Mit dem Markteintritt der CME würde der Druck auf die Deutsche-Börse-Sparte Eurex und die Londoner Nyse -Tochter Liffe steigen, die bisher rund 90 Prozent des Derivate-Geschäfts an europäischen Börsen kontrollieren. Seit einiger Zeit sind in Europa schon die LSE-Tochter Turquoise und die US-Börse ICE aktiv, 2013 will auch der amerikanische Konkurrent Nasdaq mit einer eigenen Derivate-Börse in Europa mitmischen. Eurex ist derzeit die größte europäische Derivate-Börse, zuletzt trug die Sparte rund die Hälfte zum Gewinn von Deutschlands größtem Börsenbetreiber bei.

Grund für die Bewegung am Derivatemarkt sind vor allem die anstehenden regulatorischen Reformen. Die EU will den Wettbewerb am Markt erhöhen und Teile des außerbörslichen (OTC) Handels an Börsen verlagern oder zumindest über Clearing-Häuser abwickeln. Dadurch soll die Sicherheit und Transparenz im weltweit rund 700 Billionen Dollar schweren Derivate-Handel erhöht werden. Clearing-Häuser stellen sich zwischen Käufer und Verkäufer von Derivaten und übernehmen dabei auch das Risiko, falls einer der Handelspartner Pleite geht. Die CME ist in Europa bereits seit Mai 2011 mit einem eigene Abwicklungshaus am Start.

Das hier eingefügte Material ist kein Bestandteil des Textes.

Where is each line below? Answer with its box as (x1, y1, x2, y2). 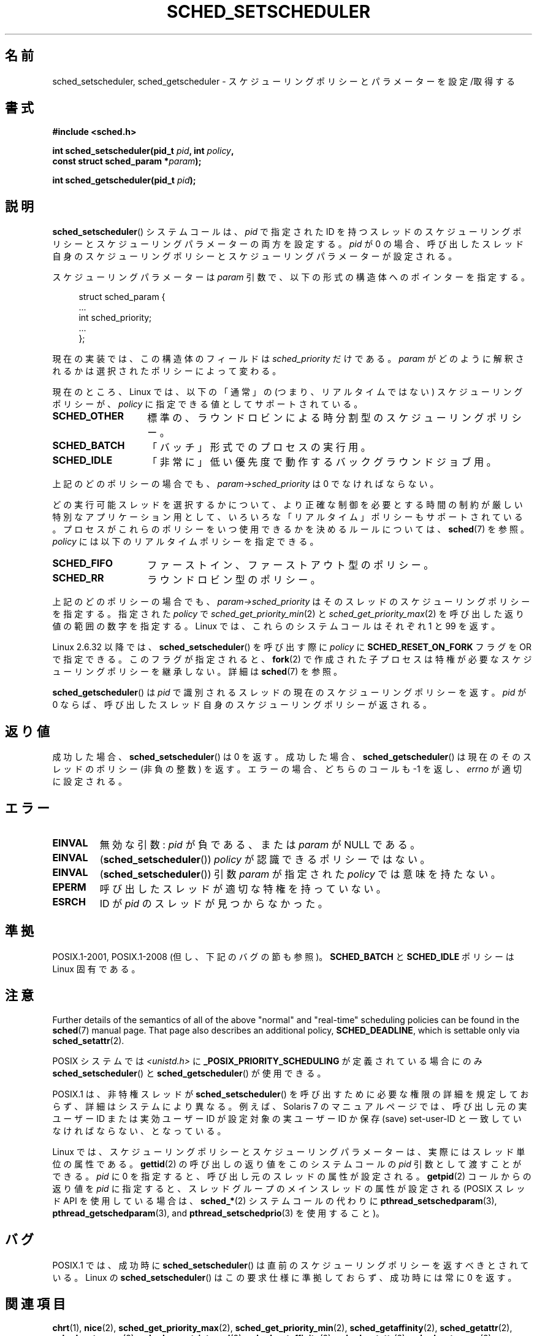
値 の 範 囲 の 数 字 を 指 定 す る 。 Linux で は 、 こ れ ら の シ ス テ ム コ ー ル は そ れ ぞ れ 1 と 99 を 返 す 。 (52, 621, 500, 632)
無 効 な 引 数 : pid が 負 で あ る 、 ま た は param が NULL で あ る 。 (99, 838, 421, 851)
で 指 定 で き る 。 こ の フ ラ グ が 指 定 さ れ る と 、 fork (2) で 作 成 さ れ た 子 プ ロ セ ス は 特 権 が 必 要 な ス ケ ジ (52, 654, 532, 665)
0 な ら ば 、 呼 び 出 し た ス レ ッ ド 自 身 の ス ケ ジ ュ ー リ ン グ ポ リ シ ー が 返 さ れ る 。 (52, 699, 432, 710)
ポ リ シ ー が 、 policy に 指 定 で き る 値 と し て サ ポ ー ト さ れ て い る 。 (52, 399, 363, 410)
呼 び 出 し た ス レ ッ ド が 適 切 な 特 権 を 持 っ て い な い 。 (99, 882, 386, 895)
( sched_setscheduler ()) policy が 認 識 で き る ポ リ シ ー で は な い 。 (99, 853, 430, 866)
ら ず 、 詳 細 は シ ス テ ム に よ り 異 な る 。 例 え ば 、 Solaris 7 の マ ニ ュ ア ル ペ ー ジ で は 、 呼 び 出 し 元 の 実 (52, 1100, 527, 1111)
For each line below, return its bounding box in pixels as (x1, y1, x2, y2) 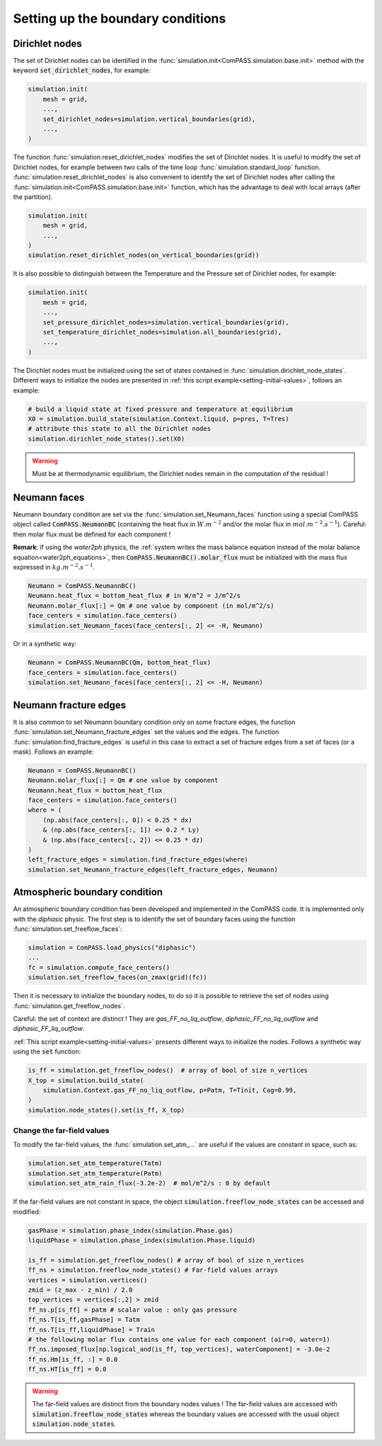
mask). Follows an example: (13, 747, 94, 756)
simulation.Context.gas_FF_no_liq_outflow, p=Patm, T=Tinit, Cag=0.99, (42, 1086, 297, 1094)
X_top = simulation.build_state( (28, 1076, 144, 1084)
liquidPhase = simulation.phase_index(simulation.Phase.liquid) (28, 1236, 256, 1244)
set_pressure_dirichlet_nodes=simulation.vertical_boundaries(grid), (42, 318, 289, 326)
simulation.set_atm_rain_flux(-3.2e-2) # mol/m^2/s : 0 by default (28, 1180, 271, 1187)
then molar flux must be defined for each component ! (13, 530, 171, 538)
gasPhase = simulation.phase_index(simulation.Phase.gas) (28, 1226, 233, 1234)
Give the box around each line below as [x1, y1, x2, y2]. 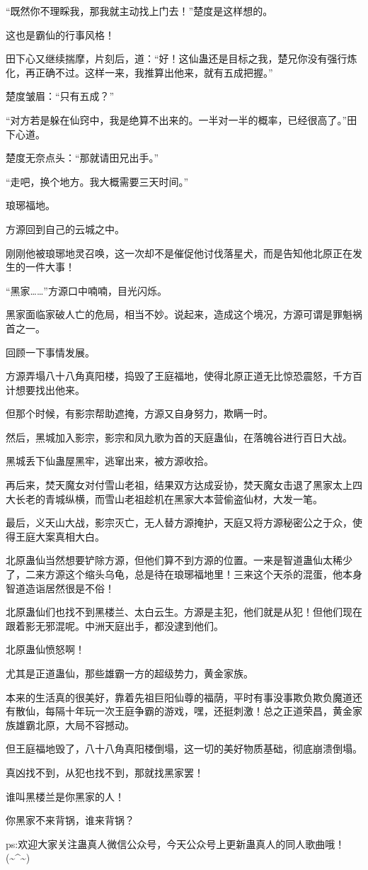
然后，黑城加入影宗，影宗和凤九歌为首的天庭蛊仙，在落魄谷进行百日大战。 [6, 429, 352, 444]
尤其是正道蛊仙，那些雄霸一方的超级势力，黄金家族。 [6, 666, 253, 680]
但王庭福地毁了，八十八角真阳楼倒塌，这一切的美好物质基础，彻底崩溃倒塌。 [6, 741, 362, 756]
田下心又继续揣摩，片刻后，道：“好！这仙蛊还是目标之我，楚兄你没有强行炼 [6, 51, 357, 66]
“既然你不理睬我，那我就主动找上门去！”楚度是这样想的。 [6, 4, 273, 18]
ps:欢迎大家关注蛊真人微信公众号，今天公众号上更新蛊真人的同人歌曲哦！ [6, 836, 345, 851]
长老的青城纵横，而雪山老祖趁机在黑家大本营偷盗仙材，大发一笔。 [15, 491, 323, 506]
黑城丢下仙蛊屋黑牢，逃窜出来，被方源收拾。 [6, 453, 214, 468]
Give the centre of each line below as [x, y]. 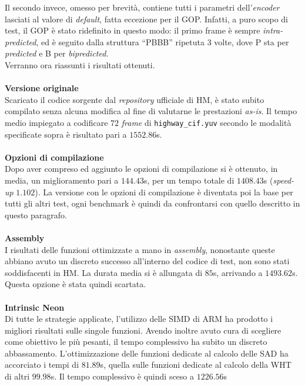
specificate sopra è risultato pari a [66, 134]
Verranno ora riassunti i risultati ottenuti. [80, 64]
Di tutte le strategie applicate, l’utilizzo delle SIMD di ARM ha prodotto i [139, 319]
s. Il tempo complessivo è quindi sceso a [123, 376]
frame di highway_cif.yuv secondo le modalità [206, 122]
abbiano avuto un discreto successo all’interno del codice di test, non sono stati [147, 261]
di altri [17, 376]
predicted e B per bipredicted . [57, 53]
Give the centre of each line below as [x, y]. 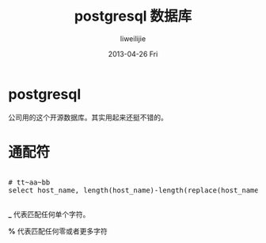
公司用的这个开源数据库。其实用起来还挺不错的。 [88, 117]
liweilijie [133, 38]
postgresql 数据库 [133, 16]
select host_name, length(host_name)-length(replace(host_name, [136, 190]
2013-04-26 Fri [133, 54]
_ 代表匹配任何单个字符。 [49, 214]
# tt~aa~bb [29, 182]
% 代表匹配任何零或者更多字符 [58, 231]
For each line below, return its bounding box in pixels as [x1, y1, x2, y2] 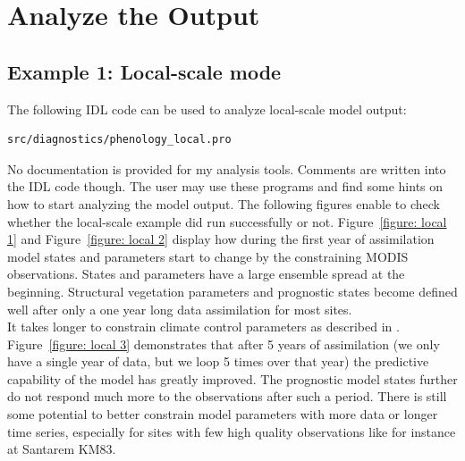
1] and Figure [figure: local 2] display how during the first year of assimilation [7, 230, 435, 248]
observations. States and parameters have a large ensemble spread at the [7, 264, 405, 283]
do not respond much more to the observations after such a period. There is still [7, 387, 447, 406]
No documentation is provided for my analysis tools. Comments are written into [7, 159, 446, 178]
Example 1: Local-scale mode [7, 57, 282, 85]
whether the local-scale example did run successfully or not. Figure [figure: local [7, 212, 447, 230]
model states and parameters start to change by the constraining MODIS [7, 247, 409, 265]
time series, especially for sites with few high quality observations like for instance [7, 422, 456, 440]
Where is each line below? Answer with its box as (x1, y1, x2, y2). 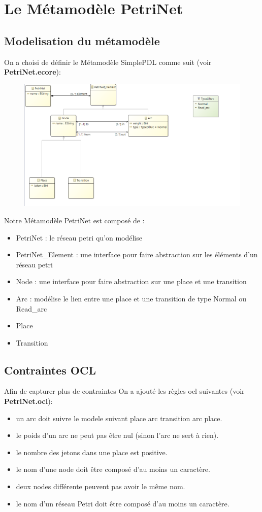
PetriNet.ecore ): (4, 66, 61, 77)
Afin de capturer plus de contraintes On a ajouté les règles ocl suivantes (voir (4, 386, 245, 396)
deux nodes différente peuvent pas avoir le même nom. (16, 481, 185, 492)
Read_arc (16, 303, 47, 314)
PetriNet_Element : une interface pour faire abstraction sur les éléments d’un (16, 249, 258, 260)
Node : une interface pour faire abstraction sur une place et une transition (16, 276, 247, 287)
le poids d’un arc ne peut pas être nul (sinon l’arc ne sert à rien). (16, 430, 219, 440)
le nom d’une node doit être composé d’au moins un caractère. (16, 464, 210, 474)

Im Handel will die CME im nächsten Jahr zunächst mit Währungs-Derivaten starten, die bisher in Europa kaum über Börsen gehandelt werden. "Die CME besetzt damit eine Nische", sagt Analyst Christian Muschick von Siliva Quandt Research. Ob die US-Börse damit in Europa Fuß fassen kann, hängt seiner Einschätzung nach vor allem davon ab, ob der Börsenbetreiber von Banken und anderen großen Marktteilnehmern unterstützt wird.

Für die Deutsche Börse gehe durch die Positionierung der CME eine potenzieller Wachstumschance verloren, erklärte Muschick. "Unmittelbare Auswirkungen wird es aber nicht geben, da die CME der Deutschen Börse bei ihren Hauptprodukten keine Konkurrenz macht." CME-Chef Phupinder Gill kündigte jedoch an, dass sich der Konzern künftig auch mit der Expansion in andere Anlage-Klassen befassen wird. Derzeit stelle die CME nur eine geringe Gefahr für Deutsche Börse und Nyse da, konstatiert Berenberg-Analyst Richard Perrott. Das könne sich allerdings ändern, wenn der US-Derivate-Riese neue, konkurrierende Produkte auflege.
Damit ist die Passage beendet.